We needed to define ourselves and our brand by exploring the spirit and personality of Squamish, to find ways to articulate what is compelling about this place and the DNA of the people who live here, articulate convincingly our unique attributes that make us the destination of choice to visit, relocate and grow a business. And to do this, we needed to tap into the collective wisdom and inspiration of the community, to really engage and tease out our competitive advantage. The themes that came to the forefront of this comprehensive community engagement process were: outdoor lifestyle, youthful, active, vibrant, creative, grateful for our natural surroundings, unscripted, down to earth somewhat rugged lifestyle, entrepreneurial, proud and respectful of our heritage and our first peoples…and from this we developed the brand strategy.
This time instead of a handful of ad hoc initiatives conjured by upstarts and provocateurs and embraced by government, it was a full-fledged community engagement effort that saw more than a thousand people participate to develop a comprehensive strategy with an actionable roadmap not only for destination marketing but a foundation for how we do government and business and how we express ourselves as a community.

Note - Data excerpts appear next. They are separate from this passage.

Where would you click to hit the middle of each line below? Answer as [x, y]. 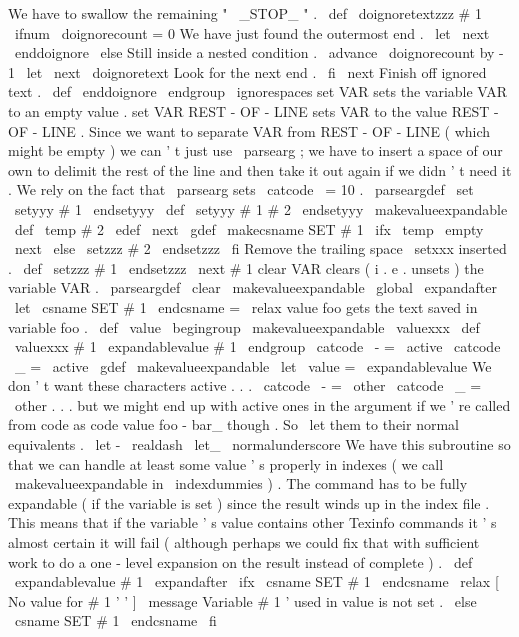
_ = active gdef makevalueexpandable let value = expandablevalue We [253, 365]
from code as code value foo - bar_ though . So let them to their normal [233, 424]
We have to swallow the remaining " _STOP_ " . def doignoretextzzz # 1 [245, 13]
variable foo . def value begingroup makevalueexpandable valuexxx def [244, 326]
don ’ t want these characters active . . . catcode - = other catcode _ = [245, 385]
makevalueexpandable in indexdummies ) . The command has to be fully [241, 483]
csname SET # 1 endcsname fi [115, 620]
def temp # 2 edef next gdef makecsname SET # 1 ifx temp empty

And although a logo and a tagline are not a brand in and of themselves, we worked hard to top off this compelling story with an exclamation point. Our logo, unique among municipalities across BC, honours our first peoples with the Coast Salish eye of the creator icon. And our tagline, Squamish. Hardwired for Adventure, has become a rallying cry for the organization and the drum beat of our economy. After all, Squamish is hardwired for business, and the evidence is in the business growth, and acknowledgements and accolades the District is experiencing province-wide. And this economic growth and sector diversification is really attributable to the talent of the population that lives here. We’re hardwired as a community, as a people…it’s in our DNA.
I like to think that if I was reading Baker’s book reflecting on Squamish today, on page 136, the sixth song on Hardcore Logo’s second album would be: She told me to kiss me where it’s awesome…so I drove her to Squamish.
And maybe, just maybe, the eponymous punk band Hard Core Logo would be called Hardwired Logo instead.
Mayor Heintzman grew up in Montreal and spent her university years at Ontario’s McMaster University where she received a BA in History. Patricia continued her studies and graduated from Sheridan College with a diploma in Photojournalism. She has spent most of her career in the publishing world as a journalist, editor, publisher, photographer, graphic designer and freelance writer.